• [Exercise goal]: Where the string "living" occurs in the material below, report the whole line.

• [Data extract]:
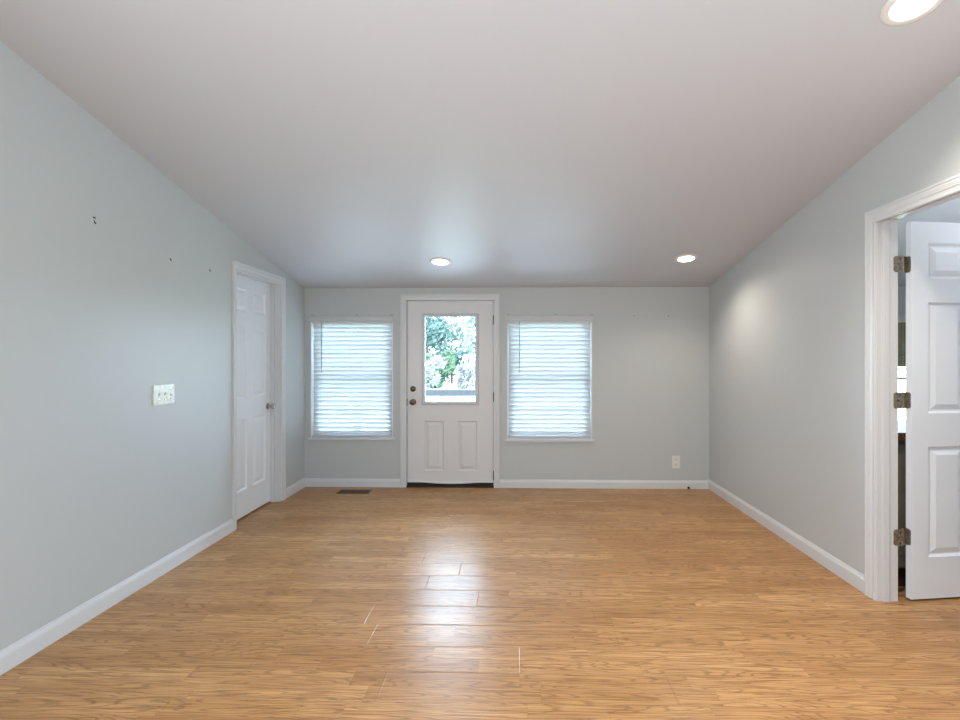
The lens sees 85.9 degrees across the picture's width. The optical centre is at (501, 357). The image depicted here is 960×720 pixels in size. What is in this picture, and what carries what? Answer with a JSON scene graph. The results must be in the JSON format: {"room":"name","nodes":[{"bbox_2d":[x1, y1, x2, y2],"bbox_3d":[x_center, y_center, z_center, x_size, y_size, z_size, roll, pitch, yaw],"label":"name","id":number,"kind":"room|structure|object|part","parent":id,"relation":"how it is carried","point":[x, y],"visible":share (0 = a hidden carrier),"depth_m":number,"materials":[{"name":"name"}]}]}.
{"room":"empty living room","nodes":[
{"label":"empty living room","id":0,"kind":"room"},
{"bbox_2d":[0,41,303,650],"bbox_3d":[-2.264,-0.434,1.742,0.130,3.627,7.580,0,0,1],"label":"wall","id":1,"kind":"structure","parent":0,"point":[100,483],"depth_m":2.77,"materials":[{"name":"grey paint"}]},
{"bbox_2d":[0,478,304,675],"bbox_3d":[-2.193,1.329,1.740,0.012,0.102,7.580,0,0,1],"label":"baseboard","id":2,"kind":"structure","parent":1,"relation":"attached to","point":[36,641],"depth_m":2.81,"materials":[{"name":"white paint"}]},
{"bbox_2d":[153,384,174,405],"bbox_3d":[-2.153,0.234,3.296,0.022,0.124,0.196,0,0,1],"label":"light switch","id":3,"kind":"object","parent":1,"relation":"attached to","point":[162,394],"visible":1,"depth_m":3.29,"materials":[{"name":"white plastic"}]},
{"bbox_2d":[232,260,285,530],"bbox_3d":[-2.191,0.299,4.574,0.148,2.161,0.933,0,0,1],"label":"door","id":4,"kind":"structure","parent":1,"relation":"in","point":[258,295],"depth_m":4.67,"materials":[{"name":"white paint"}]},
{"bbox_3d":[-2.178,0.455,4.876,0.072,0.066,0.066,0,0,1],"label":"knob","id":5,"kind":"part","parent":4,"relation":"part of","materials":[{"name":"silver metal"}]},
{"bbox_2d":[0,0,959,287],"bbox_3d":[1.163,-1.548,1.679,8.350,1.647,7.810,0,0,1],"label":"ceiling","id":6,"kind":"structure","parent":0,"point":[350,143],"depth_m":2.69,"materials":[{"name":"grey paint"}]},
{"bbox_2d":[429,257,450,265],"bbox_3d":[-0.562,-0.889,4.754,0.202,0.048,0.199,0,0,-6],"label":"recessed light","id":7,"kind":"object","parent":6,"relation":"in","point":[439,261],"visible":1,"depth_m":4.74,"materials":[{"name":"white plastic"}]},
{"bbox_2d":[674,254,697,262],"bbox_3d":[1.666,-0.896,4.644,0.202,0.048,0.199,0,0,-6],"label":"recessed light","id":8,"kind":"object","parent":6,"relation":"in","point":[686,258],"visible":1,"depth_m":4.63,"materials":[{"name":"white plastic"}]},
{"bbox_2d":[880,0,942,25],"bbox_3d":[1.606,-1.381,2.007,0.212,0.050,0.209,0,0,-6],"label":"recessed light","id":9,"kind":"object","parent":6,"relation":"in","point":[894,12],"visible":1,"depth_m":2.04,"materials":[{"name":"white plastic"}]},
{"bbox_2d":[0,487,959,719],"bbox_3d":[1.163,1.440,1.679,8.350,0.120,7.810,0,0,1],"label":"floor","id":10,"kind":"structure","parent":0,"point":[385,603],"depth_m":2.64,"materials":[{"name":"brown wood"}]},
{"bbox_2d":[336,489,371,493],"bbox_3d":[-1.513,1.377,5.309,0.330,0.006,0.147,0,0,1],"label":"floor vent","id":11,"kind":"object","parent":10,"relation":"in","point":[342,491],"visible":1,"depth_m":5.30,"materials":[{"name":"brown metal"}]},
{"bbox_2d":[898,441,905,585],"bbox_3d":[2.847,0.938,3.360,1.060,0.885,0.593,0,0,1],"label":"base cabinet","id":12,"kind":"object","parent":10,"relation":"on","point":[901,444],"visible":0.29,"depth_m":3.08,"materials":[{"name":"paint"}]},
{"bbox_2d":[898,420,905,440],"bbox_3d":[2.839,0.469,3.374,1.157,0.048,0.645,0,0,1],"label":"countertop","id":13,"kind":"structure","parent":12,"relation":"on","point":[901,423],"depth_m":3.16,"materials":[{"name":"brown wood"}]},
{"bbox_3d":[2.573,0.880,3.072,0.385,0.600,0.006,0,0,1],"label":"door panel","id":14,"kind":"part","parent":12,"relation":"part of","materials":[{"name":"paint"}]},
{"bbox_2d":[304,286,905,480],"bbox_3d":[1.541,0.305,5.511,7.568,2.150,0.130,0,0,1],"label":"wall","id":15,"kind":"structure","parent":0,"point":[650,368],"depth_m":5.46,"materials":[{"name":"grey paint"}]},
{"bbox_2d":[308,322,394,439],"bbox_3d":[-1.601,0.229,5.569,0.930,1.297,0.147,0,0,1],"label":"window","id":16,"kind":"structure","parent":15,"relation":"in","point":[312,325],"depth_m":5.51,"materials":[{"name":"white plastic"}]},
{"bbox_2d":[308,315,393,436],"bbox_3d":[-1.605,0.200,5.536,0.917,1.324,0.088,0,0,1],"label":"window blind","id":17,"kind":"object","parent":16,"relation":"attached to","point":[352,358],"visible":0.99,"depth_m":5.55,"materials":[{"name":"white plastic"}]},
{"bbox_3d":[-1.601,0.848,5.552,0.866,0.028,0.052,0,0,1],"label":"rail","id":18,"kind":"part","parent":17,"relation":"part of","materials":[{"name":"grey plastic"}]},
{"bbox_3d":[-1.602,0.864,5.545,0.930,0.026,0.098,0,0,1],"label":"sill","id":19,"kind":"part","parent":16,"relation":"part of","materials":[{"name":"white paint"}]},
{"bbox_3d":[-1.601,0.217,5.618,0.888,1.275,0.050,0,0,1],"label":"frame","id":20,"kind":"part","parent":16,"relation":"part of","materials":[{"name":"white plastic"}]},
{"bbox_2d":[400,294,499,487],"bbox_3d":[-0.546,0.348,5.533,1.064,2.063,0.182,0,0,1],"label":"door","id":21,"kind":"structure","parent":15,"relation":"in","point":[444,444],"depth_m":5.51,"materials":[{"name":"white paint"}]},
{"bbox_3d":[-0.946,0.472,5.486,0.066,0.066,0.070,0,0,1],"label":"knob","id":22,"kind":"part","parent":21,"relation":"part of","materials":[{"name":"gold metal"}]},
{"bbox_3d":[-0.547,0.012,5.516,0.610,0.978,0.035,0,0,1],"label":"lite frame","id":23,"kind":"part","parent":21,"relation":"part of","materials":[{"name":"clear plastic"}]},
{"bbox_2d":[305,478,707,488],"bbox_3d":[1.611,1.336,5.439,7.426,0.088,0.012,0,0,1],"label":"baseboard","id":24,"kind":"structure","parent":15,"relation":"attached to","point":[309,482],"depth_m":5.46,"materials":[{"name":"white paint"}]},
{"bbox_2d":[505,321,593,441],"bbox_3d":[0.514,0.234,5.521,0.942,1.307,0.147,0,0,1],"label":"window","id":25,"kind":"structure","parent":15,"relation":"in","point":[590,413],"depth_m":5.48,"materials":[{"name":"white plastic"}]},
{"bbox_2d":[506,314,592,438],"bbox_3d":[0.510,0.200,5.488,0.929,1.324,0.088,0,0,1],"label":"window blind","id":26,"kind":"object","parent":25,"relation":"attached to","point":[549,355],"visible":0.99,"depth_m":5.50,"materials":[{"name":"white plastic"}]},
{"bbox_3d":[0.513,0.235,5.504,0.002,1.230,0.054,0,0,1],"label":"ladder cord","id":27,"kind":"part","parent":26,"relation":"part of","materials":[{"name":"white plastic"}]},
{"bbox_3d":[0.514,0.848,5.504,0.878,0.028,0.052,0,0,1],"label":"rail","id":28,"kind":"part","parent":26,"relation":"part of","materials":[{"name":"grey plastic"}]},
{"bbox_3d":[0.873,0.235,5.495,0.002,1.230,0.054,0,0,1],"label":"ladder cord","id":29,"kind":"part","parent":26,"relation":"part of","materials":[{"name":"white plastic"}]},
{"bbox_3d":[0.514,0.874,5.497,0.942,0.026,0.098,0,0,1],"label":"sill","id":30,"kind":"part","parent":25,"relation":"part of","materials":[{"name":"white paint"}]},
{"bbox_2d":[672,456,679,467],"bbox_3d":[1.845,1.097,5.435,0.082,0.133,0.008,0,0,1],"label":"power outlet","id":31,"kind":"object","parent":15,"relation":"attached to","point":[675,459],"visible":1,"depth_m":5.43,"materials":[{"name":"white plastic"}]},
{"bbox_2d":[898,314,905,369],"bbox_3d":[4.206,-0.167,5.406,0.959,0.583,0.084,0,0,1],"label":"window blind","id":32,"kind":"object","parent":15,"relation":"attached to","point":[901,317],"visible":0.08,"depth_m":5.42,"materials":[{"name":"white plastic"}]},
{"bbox_2d":[709,76,959,574],"bbox_3d":[2.164,-0.393,1.641,0.114,3.546,7.580,0,0,1],"label":"wall","id":33,"kind":"structure","parent":0,"point":[787,321],"depth_m":3.60,"materials":[{"name":"grey paint"}]},
{"bbox_2d":[708,480,864,593],"bbox_3d":[2.101,1.330,1.643,0.012,0.100,7.580,0,0,1],"label":"baseboard","id":34,"kind":"structure","parent":33,"relation":"attached to","point":[847,573],"depth_m":3.72,"materials":[{"name":"white paint"}]},
{"bbox_2d":[865,174,959,601],"bbox_3d":[2.607,0.266,2.546,0.995,2.228,1.017,0,0,1],"label":"door","id":35,"kind":"structure","parent":33,"relation":"in","point":[931,263],"depth_m":2.93,"materials":[{"name":"white paint"}]},
{"label":"outside","id":36,"kind":"structure","parent":0,"visible":0},
{"bbox_2d":[331,366,905,426],"bbox_3d":[0.924,1.372,40.739,80.000,0.921,70.000,0,0,1],"label":"lawn","id":37,"kind":"structure","parent":36,"point":[901,373],"depth_m":17.95,"materials":[{"name":"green plant"}]},
{"bbox_2d":[426,356,446,397],"bbox_3d":[-2.839,0.892,18.499,2.110,2.063,1.602,0,0,1],"label":"shrub","id":38,"kind":"object","parent":37,"relation":"on","point":[430,374],"visible":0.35,"depth_m":18.23,"materials":[{"name":"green plant"}]},
{"bbox_2d":[426,347,456,388],"bbox_3d":[-3.273,0.302,20.854,2.983,2.237,1.751,0,0,1],"label":"tree","id":39,"kind":"object","parent":37,"relation":"on","point":[450,356],"visible":0.2,"depth_m":20.75,"materials":[{"name":"green plant"}]},
{"bbox_2d":[426,317,473,359],"bbox_3d":[-3.183,-1.245,23.873,3.838,4.679,5.614,0,0,1],"label":"tree","id":40,"kind":"object","parent":37,"relation":"on","point":[437,330],"visible":0.49,"depth_m":24.05,"materials":[{"name":"green plant"}]},
{"bbox_2d":[436,334,469,383],"bbox_3d":[-2.229,0.093,22.288,1.903,2.300,1.786,0,0,1],"label":"tree","id":41,"kind":"object","parent":37,"relation":"on","point":[459,358],"visible":0.29,"depth_m":22.24,"materials":[{"name":"green plant"}]},
{"bbox_2d":[452,353,474,388],"bbox_3d":[-1.115,0.662,19.167,1.122,1.704,1.407,0,0,36],"label":"shrub","id":42,"kind":"object","parent":37,"relation":"on","point":[469,379],"visible":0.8,"depth_m":18.90,"materials":[{"name":"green plant"}]},
{"bbox_2d":[458,317,474,368],"bbox_3d":[-0.319,-1.682,29.476,4.547,5.464,4.229,0,0,1],"label":"tree","id":43,"kind":"object","parent":37,"relation":"on","point":[470,347],"visible":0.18,"depth_m":29.27,"materials":[{"name":"green plant"}]},
{"bbox_3d":[0.411,1.655,7.100,9.500,0.450,2.955,0,0,1],"label":"deck","id":44,"kind":"object","parent":37,"relation":"on","visible":0},
{"bbox_2d":[354,389,474,421],"bbox_3d":[0.441,0.973,8.392,9.300,0.915,0.140,0,0,1],"label":"deck railing","id":45,"kind":"object","parent":44,"relation":"on","point":[429,392],"visible":0.02,"depth_m":8.35,"materials":[{"name":"grey paint"}]},
{"bbox_3d":[0.441,0.568,8.392,9.300,0.105,0.140,0,0,1],"label":"rail","id":46,"kind":"part","parent":45,"relation":"part of","materials":[{"name":"white paint"}]}
]}

• [Answer box]:
{"room":"empty living room","nodes":[
{"label":"empty living room","id":0,"kind":"room"},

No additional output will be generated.